I legit didn't expect it to be easy
You always present us with mind boggling equations!
I think you could improve the final answer a bit more by using logarithms with whole number bases
Be proud of me, I got this one. Slightly different approach: a = 5^x and b = 2^x. Moving everything to one side gives a^2 + ab -6b^2 = 0, which factors to (a - 2b)(a + 3b) = 0. Since 5^x > 0 and 2^x > 0 we know a + 3b = 0 has no real solution. Therefore a - 2b = 0 gives the solution. 5^x - 2*2^x = 0 leads to the same answer, or since I have weird ln reflexes mine says the equivalent ln 2 / ln (5/2).
In India this is very basic for a grade 11th students preparing for jee (joint entrance exam )
Yes
They wouldn’t even ask it in mains tho
Yall saying its challanging meanwhile its the most casual excersise for 11th grade in Armania 😂
I did it with 2^x as the thing to solve for in the quadratic equation with - 25^x as the c term(it cancels out nicely) leaving (5^x +- 5* 5^x)/12 and then it's pretty easy to solve from there
Divide by 4^x solve quadratic x= ln2/ln5-ln2 hope thats right anyway that was a nice question 😉
25^x + 10^x = 6 x 4^x => (5/2)^(2x) + (5/2)^x - 6 = 0 => (5/2)^x = (-1 +/- √(1+24))/2 = (-1 +/- 5)/2 = 2 or -3. Taking logs on both sides, x = ln(2) / (ln(5) - ln(2))

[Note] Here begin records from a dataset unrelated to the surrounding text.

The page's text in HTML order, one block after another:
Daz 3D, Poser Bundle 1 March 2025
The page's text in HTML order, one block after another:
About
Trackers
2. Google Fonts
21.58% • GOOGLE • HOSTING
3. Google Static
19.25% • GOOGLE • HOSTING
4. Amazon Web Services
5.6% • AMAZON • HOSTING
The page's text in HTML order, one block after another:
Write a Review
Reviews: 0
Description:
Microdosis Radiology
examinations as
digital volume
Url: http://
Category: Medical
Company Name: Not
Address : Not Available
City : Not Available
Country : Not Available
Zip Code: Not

Awesome video, Brian! What do you think about sharing the manim code of your videos in exchange for a donation on patreon or somewhere else?
16^x - 12^x = 9^(x+y)
3^y = √2
x=?
x = (ln(-1 ± sqrt(17)) - ln2)/(2ln2 - ln3)

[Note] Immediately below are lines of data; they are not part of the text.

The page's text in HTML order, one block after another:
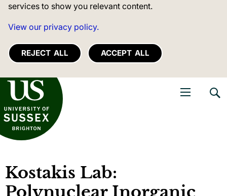
services to show you relevant content.
View our privacy policy.
REJECT ALL ACCEPT ALL
of Sussex
Kostakis Lab:
Polynuclear Inorganic

Real solution when there is + sign
I divided both sides by 25^x and let t = (2/5)^x (t>0) and then solved the quadratic equation ( 1 + t = 6t^2 ) then I found t = 1/2 and -1/3 ( which is eliminated because t>0 ), if t = (2/5)^x then (2/5)^x = 1/2 => x = log_2/5 (1/2), that's my way!

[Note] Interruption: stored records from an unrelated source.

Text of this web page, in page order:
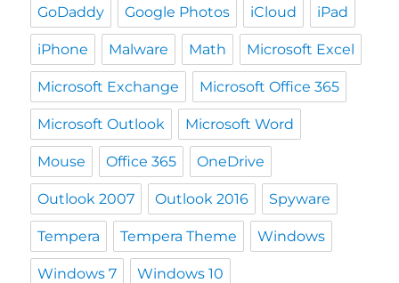
GoDaddy Google Photos iCloud iPad
iPhone Malware Math Microsoft Excel
Microsoft Exchange Microsoft Office 365
Microsoft Outlook Microsoft Word
Mouse Office 365 OneDrive
Outlook 2007 Outlook 2016 Spyware
Tempera Tempera Theme Windows
Windows 7 Windows 10
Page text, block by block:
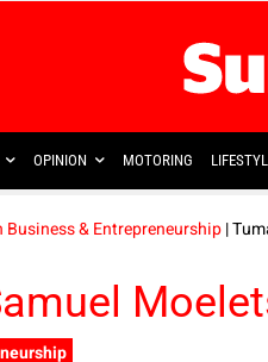
OPINION MOTORING
Business & Entrepreneurship|
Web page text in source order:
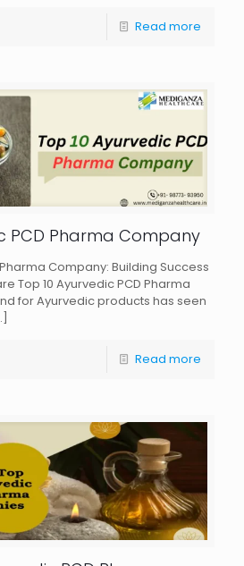
Read more
PCD Pharma Company
Company: Building Success
Top 10 Ayurvedic PCD Pharma
for Ayurvedic products has seen
Read more

are you kidding me? you only have to apply the quadratic formula to find out 5^x=2^(x+1), and then its easy
I solved it using natural logs (if that's valid).
Make a video about prime no...an unjusfied formula that is available 😅
log _base 5/2_ ??
I mean yes but no one uses that. The natural log is a better choice here. x = ln(2)/(ln(5) - ln(2))
They are the same thing due to the change of base formula. log_5/2 is more direct while ln would be more useful if we actually wanted to calculate an approximation.
@@Ninja20704 I know they're the same thing, my point was that while technically correct, no one uses bases that way. But yeah maybe it's just a habit from the need to often calculate an approximation. Still feel like it's incomplete writing base 5/2 x)
The answer to this question is 0.4307 to 4 decimal places, as a result of log2/log5=0.4307 that is the correct answer
No it’s not
@@darthmaul197 yes it is
Easy
Here in the first minute of upload
I got the answer through a different method (completing the square). This one was fun!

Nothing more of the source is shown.